┌─ Entries supplied

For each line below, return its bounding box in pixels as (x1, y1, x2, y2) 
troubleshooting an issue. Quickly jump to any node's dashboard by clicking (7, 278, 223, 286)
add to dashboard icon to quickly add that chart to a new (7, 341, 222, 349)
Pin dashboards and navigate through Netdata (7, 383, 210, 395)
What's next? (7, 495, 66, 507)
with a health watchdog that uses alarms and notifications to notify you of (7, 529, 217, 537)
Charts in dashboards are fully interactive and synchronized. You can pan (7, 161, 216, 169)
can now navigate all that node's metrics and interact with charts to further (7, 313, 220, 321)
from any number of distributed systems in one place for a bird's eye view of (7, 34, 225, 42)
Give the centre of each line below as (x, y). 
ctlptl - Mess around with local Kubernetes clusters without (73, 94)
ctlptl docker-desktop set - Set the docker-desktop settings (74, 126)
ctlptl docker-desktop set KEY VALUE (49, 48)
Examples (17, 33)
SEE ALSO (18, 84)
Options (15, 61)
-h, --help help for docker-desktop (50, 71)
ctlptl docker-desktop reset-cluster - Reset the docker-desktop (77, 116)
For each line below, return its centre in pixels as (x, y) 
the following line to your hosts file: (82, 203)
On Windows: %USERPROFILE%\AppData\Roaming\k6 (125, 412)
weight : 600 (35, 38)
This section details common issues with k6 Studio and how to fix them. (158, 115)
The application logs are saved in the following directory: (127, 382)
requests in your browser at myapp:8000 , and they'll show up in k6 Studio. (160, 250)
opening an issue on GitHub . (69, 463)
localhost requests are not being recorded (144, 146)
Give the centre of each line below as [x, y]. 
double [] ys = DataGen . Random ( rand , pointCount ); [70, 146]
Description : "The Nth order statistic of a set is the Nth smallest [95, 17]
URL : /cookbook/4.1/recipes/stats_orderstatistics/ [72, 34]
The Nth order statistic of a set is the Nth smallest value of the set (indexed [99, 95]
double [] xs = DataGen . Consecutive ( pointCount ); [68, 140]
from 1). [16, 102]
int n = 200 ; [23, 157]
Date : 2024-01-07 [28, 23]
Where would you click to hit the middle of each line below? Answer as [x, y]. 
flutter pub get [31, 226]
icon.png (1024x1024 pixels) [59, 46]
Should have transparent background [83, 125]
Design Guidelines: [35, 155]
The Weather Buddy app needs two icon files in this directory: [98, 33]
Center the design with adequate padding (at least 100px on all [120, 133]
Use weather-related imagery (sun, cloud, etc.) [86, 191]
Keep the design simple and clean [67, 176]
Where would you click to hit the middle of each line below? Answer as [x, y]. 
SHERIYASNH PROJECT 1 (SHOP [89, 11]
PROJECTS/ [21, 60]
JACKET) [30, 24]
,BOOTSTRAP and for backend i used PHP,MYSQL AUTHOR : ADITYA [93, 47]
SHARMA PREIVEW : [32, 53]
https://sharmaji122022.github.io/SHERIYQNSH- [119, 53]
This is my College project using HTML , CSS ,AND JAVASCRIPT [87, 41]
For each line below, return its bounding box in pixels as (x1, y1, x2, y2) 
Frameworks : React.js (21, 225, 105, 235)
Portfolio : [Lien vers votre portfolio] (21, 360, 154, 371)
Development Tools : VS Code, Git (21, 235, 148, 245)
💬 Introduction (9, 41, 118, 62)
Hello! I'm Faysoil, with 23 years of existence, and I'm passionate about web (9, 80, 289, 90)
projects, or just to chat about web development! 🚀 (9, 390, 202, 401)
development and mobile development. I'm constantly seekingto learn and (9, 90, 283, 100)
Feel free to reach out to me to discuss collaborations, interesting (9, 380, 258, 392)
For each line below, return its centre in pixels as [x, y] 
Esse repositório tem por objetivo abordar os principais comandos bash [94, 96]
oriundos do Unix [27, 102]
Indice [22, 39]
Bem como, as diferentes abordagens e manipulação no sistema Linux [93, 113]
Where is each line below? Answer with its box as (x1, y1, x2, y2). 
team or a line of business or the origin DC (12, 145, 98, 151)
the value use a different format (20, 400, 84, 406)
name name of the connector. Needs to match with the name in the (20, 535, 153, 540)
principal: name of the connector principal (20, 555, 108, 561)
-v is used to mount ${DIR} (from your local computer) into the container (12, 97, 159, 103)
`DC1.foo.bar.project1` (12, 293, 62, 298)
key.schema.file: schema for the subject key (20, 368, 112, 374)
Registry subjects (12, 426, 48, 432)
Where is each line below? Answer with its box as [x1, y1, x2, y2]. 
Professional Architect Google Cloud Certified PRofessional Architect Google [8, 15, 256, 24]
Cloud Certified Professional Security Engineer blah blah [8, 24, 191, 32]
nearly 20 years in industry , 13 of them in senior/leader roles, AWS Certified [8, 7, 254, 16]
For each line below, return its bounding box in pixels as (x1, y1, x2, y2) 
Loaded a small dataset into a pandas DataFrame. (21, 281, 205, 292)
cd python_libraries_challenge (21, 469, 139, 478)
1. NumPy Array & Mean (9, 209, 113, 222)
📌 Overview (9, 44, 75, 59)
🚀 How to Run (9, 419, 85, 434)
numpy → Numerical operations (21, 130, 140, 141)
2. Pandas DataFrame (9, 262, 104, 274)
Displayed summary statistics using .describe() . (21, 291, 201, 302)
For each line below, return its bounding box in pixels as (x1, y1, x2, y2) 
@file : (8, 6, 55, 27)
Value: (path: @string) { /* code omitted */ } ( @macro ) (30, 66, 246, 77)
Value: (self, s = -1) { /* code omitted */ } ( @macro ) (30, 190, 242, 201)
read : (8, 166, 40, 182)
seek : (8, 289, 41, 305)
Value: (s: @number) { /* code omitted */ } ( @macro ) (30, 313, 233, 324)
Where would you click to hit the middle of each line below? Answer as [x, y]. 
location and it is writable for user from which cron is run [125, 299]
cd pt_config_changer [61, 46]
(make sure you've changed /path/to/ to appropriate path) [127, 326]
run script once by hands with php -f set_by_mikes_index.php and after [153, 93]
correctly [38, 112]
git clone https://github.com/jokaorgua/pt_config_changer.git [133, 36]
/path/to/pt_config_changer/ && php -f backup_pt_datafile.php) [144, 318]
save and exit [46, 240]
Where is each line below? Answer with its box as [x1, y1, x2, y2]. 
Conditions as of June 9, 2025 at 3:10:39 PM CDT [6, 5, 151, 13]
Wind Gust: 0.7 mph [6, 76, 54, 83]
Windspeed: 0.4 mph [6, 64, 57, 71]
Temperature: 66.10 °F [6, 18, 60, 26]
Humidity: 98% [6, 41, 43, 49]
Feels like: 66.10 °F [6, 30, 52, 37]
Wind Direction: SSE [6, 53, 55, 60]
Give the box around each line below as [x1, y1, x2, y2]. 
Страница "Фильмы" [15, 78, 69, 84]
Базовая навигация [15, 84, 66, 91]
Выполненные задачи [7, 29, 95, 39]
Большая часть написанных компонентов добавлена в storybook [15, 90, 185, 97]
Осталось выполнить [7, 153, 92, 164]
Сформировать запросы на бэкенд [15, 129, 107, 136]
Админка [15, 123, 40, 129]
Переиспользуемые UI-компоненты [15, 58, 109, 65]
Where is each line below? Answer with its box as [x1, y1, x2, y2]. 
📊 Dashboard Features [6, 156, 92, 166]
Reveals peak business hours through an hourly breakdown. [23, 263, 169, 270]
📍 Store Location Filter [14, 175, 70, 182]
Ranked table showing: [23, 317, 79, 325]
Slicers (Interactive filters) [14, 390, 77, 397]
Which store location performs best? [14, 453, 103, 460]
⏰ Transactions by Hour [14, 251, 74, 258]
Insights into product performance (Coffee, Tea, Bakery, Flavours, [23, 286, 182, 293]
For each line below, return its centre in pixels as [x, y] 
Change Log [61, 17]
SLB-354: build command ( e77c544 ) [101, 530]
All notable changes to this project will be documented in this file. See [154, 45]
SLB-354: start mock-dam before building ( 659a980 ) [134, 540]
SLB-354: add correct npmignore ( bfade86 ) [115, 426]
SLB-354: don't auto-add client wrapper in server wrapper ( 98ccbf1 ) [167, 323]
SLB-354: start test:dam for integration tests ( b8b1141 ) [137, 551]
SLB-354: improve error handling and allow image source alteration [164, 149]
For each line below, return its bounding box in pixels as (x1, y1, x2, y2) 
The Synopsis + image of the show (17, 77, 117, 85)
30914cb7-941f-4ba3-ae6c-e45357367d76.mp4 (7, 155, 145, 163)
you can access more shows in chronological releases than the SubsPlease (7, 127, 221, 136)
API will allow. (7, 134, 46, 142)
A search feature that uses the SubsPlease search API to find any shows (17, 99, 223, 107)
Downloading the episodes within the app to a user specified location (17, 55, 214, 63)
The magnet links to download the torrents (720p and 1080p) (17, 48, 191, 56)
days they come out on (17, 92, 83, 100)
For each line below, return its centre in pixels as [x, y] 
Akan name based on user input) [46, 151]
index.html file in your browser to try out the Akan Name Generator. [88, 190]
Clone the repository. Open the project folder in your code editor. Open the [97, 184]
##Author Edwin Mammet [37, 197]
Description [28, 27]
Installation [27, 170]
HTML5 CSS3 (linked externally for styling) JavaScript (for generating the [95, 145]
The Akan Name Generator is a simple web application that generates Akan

└─

__Problem description__
Across all the records above, how many lines hold the word "requests"? Answer with only that number.

__Solved exercise__
2